These are the key concepts you need to understand to accurately answer the question.

Calculus
Calculus is a branch of mathematics that studies how things change. It helps us to understand the behavior of functions and provides tools to analyze complex problems involving motion, area, volume, and other dynamic concepts. At its core, calculus is divided into two main areas: differential calculus and integral calculus. Differential calculus focuses on the concept of the derivative, which describes the rate at which things change, while integral calculus is about finding the total accumulation of quantities. In our exercise, we see these principles in action as we explore the rate of change of a function at a specific point and how we can reverse this process to find the original function.
Derivative as Slope
In calculus, the derivative represents the slope of a function at a given point. The slope is a measure of how steep a line is, which in calculus translates to how quickly a function is changing at that point. The concept is similar to the slope you learned in algebra, but instead of a straight line, the derivative deals with slopes of curves. For the function f(x), the derivative f'(x) at x=a is the limit of the difference quotient as x approaches a.

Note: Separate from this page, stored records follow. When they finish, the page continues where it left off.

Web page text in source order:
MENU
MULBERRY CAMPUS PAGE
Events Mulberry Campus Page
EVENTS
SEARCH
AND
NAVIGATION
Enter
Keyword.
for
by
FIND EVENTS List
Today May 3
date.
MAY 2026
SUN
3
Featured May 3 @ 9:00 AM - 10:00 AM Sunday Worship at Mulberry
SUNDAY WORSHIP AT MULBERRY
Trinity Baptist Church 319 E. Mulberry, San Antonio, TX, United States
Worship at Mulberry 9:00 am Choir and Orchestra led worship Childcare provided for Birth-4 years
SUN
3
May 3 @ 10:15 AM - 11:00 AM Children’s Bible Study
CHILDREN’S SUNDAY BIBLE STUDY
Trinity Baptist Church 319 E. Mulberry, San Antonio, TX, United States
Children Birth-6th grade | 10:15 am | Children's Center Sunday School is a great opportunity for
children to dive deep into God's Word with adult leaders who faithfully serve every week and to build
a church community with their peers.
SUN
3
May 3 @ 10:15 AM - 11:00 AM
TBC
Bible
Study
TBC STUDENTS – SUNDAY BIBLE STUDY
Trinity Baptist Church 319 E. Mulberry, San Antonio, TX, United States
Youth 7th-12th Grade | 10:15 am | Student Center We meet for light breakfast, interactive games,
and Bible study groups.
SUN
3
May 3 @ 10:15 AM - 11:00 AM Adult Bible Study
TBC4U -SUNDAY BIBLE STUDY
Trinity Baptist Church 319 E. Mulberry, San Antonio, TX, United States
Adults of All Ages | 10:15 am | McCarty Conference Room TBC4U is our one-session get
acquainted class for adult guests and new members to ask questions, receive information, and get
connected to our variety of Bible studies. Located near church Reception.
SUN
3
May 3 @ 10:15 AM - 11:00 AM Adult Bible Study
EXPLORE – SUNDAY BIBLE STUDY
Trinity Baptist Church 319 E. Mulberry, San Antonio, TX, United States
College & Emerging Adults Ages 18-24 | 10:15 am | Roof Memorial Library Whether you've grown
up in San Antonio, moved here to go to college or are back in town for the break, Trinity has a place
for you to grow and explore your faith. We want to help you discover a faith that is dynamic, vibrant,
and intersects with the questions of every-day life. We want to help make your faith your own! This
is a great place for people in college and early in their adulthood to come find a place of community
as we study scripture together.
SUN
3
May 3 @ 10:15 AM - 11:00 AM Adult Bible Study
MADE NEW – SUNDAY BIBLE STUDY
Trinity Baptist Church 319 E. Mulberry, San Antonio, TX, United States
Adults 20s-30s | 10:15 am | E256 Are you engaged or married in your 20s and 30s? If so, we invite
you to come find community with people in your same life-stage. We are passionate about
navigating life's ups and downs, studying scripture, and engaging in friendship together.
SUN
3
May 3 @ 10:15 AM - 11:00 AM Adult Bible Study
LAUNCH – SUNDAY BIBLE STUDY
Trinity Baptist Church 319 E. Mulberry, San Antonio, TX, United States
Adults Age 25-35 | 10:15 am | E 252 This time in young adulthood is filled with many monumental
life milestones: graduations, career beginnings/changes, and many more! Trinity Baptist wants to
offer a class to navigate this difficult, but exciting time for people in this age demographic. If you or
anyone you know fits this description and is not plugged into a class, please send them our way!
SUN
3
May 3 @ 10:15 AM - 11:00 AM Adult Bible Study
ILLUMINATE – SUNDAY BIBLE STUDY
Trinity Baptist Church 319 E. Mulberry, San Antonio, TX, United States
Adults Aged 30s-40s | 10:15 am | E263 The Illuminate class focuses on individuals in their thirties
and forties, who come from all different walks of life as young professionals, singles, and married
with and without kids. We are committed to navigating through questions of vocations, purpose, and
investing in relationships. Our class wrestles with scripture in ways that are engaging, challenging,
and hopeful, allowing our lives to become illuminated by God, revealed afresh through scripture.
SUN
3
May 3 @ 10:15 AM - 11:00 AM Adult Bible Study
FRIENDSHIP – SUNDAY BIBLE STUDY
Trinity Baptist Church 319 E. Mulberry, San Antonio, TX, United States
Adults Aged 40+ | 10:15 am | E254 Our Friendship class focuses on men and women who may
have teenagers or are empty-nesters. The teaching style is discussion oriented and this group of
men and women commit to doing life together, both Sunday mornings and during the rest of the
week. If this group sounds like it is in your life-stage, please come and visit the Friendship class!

The given limit in our exercise can be seen as the derivative f'(a) of the function f(x) at the point a=2. Thus, it represents the slope of the tangent to the curve at that specific point, showing how the function changes as x moves away from 2.
Integrating Derivatives
Integrating a derivative essentially means finding the original function from its rate of change. This process is known as anti-differentiation or integration. When we integrate a derivative, we are adding up all the infinitesimal changes (represented by the derivative) to get the total change, which gives us the function itself. In our example, by integrating the derivative f'(x), we derive the original function f(x). The integral symbol ∫ represents this accumulation of change, and since the derivative is the opposite of integration, we can recover the original function by performing an integral on the derivative.
Limits of Functions
The concept of limits is fundamental in calculus and is used to describe the behavior of functions as they approach a specific point. A limit can tell us the value that a function approaches as the input (or x-value) gets infinitely close to some number. Limits are essential in defining the derivative and the integral. They allow us to handle situations where functions might otherwise be undefined, such as division by zero.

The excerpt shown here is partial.